» ASSIGNED TASK: Would you please reproduce all the entries exactly, leaving the pictures out?

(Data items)
- - -

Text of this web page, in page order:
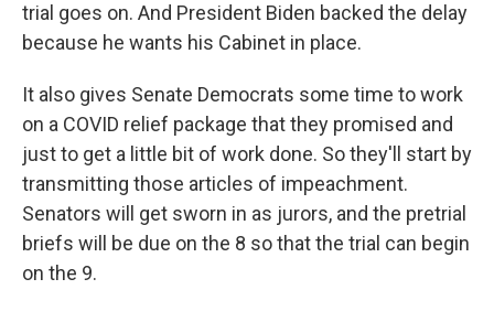
trial goes on. And President Biden backed the delay
because he wants his Cabinet in place.
It also gives Senate Democrats some time to work
on a COVID relief package that they promised and
just to get a little bit of work done. So they'll start by
transmitting those articles of impeachment.
Senators will get sworn in as jurors, and the pretrial
briefs will be due on the 8 so that the trial can begin
on the 9.
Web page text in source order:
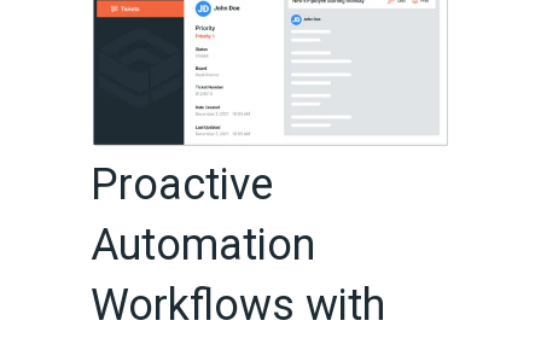
Proactive
Automation
Workflows with
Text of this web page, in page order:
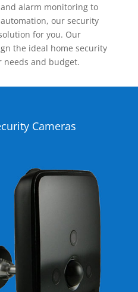
alarm monitoring to
our security
for you. Our
the ideal home security
needs and budget.
Cameras
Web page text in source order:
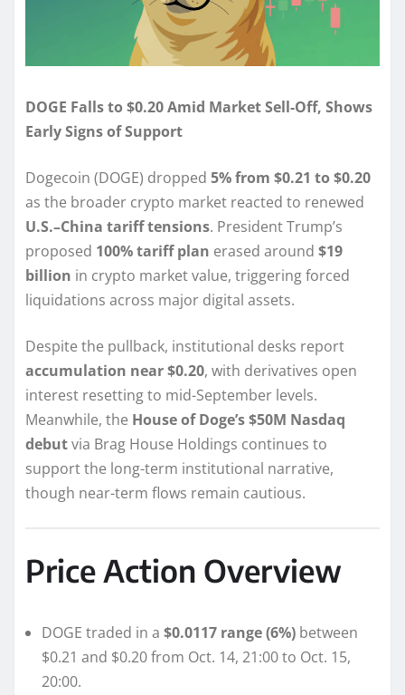
DOGE Falls to $0.20 Amid Market Sell-Off, Shows
Early Signs of Support
Dogecoin (DOGE) dropped 5% from $0.21 to $0.20
as the broader crypto market reacted to renewed
U.S.–China tariff tensions. President Trump’s
proposed 100% tariff plan erased around $19
billion in crypto market value, triggering forced
liquidations across major digital assets.
Despite the pullback, institutional desks report
accumulation near $0.20, with derivatives open
interest resetting to mid-September levels.
Meanwhile, the House of Doge’s $50M Nasdaq
debutvia Brag House Holdings continues to
support the long-term institutional narrative,
though near-term flows remain cautious.
Price Action Overview
DOGE traded in a $0.0117 range (6%) between
$0.21 and $0.20 from Oct. 14, 21:00 to Oct. 15,
20:00.
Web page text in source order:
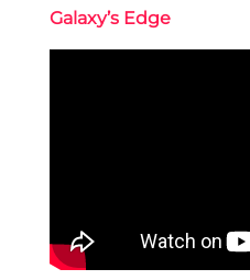
Galaxy’s Edge
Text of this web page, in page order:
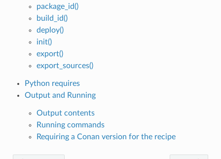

- - -

» FINISHED TASK:
Text of this web page, in page order:
trial goes on. And President Biden backed the delay
because he wants his Cabinet in place.
It also gives Senate Democrats some time to work
on a COVID relief package that they promised and
just to get a little bit of work done. So they'll start by
transmitting those articles of impeachment.
Senators will get sworn in as jurors, and the pretrial
briefs will be due on the 8 so that the trial can begin
on the 9.
Web page text in source order:
Proactive
Automation
Workflows with
Text of this web page, in page order:
alarm monitoring to
our security
for you. Our
the ideal home security
needs and budget.
Cameras
Web page text in source order:
DOGE Falls to $0.20 Amid Market Sell-Off, Shows
Early Signs of Support
Dogecoin (DOGE) dropped 5% from $0.21 to $0.20
as the broader crypto market reacted to renewed
U.S.–China tariff tensions. President Trump’s
proposed 100% tariff plan erased around $19
billion in crypto market value, triggering forced
liquidations across major digital assets.
Despite the pullback, institutional desks report
accumulation near $0.20, with derivatives open
interest resetting to mid-September levels.
Meanwhile, the House of Doge’s $50M Nasdaq
debutvia Brag House Holdings continues to
support the long-term institutional narrative,
though near-term flows remain cautious.
Price Action Overview
DOGE traded in a $0.0117 range (6%) between
$0.21 and $0.20 from Oct. 14, 21:00 to Oct. 15,
20:00.
Web page text in source order:
Galaxy’s Edge
Text of this web page, in page order:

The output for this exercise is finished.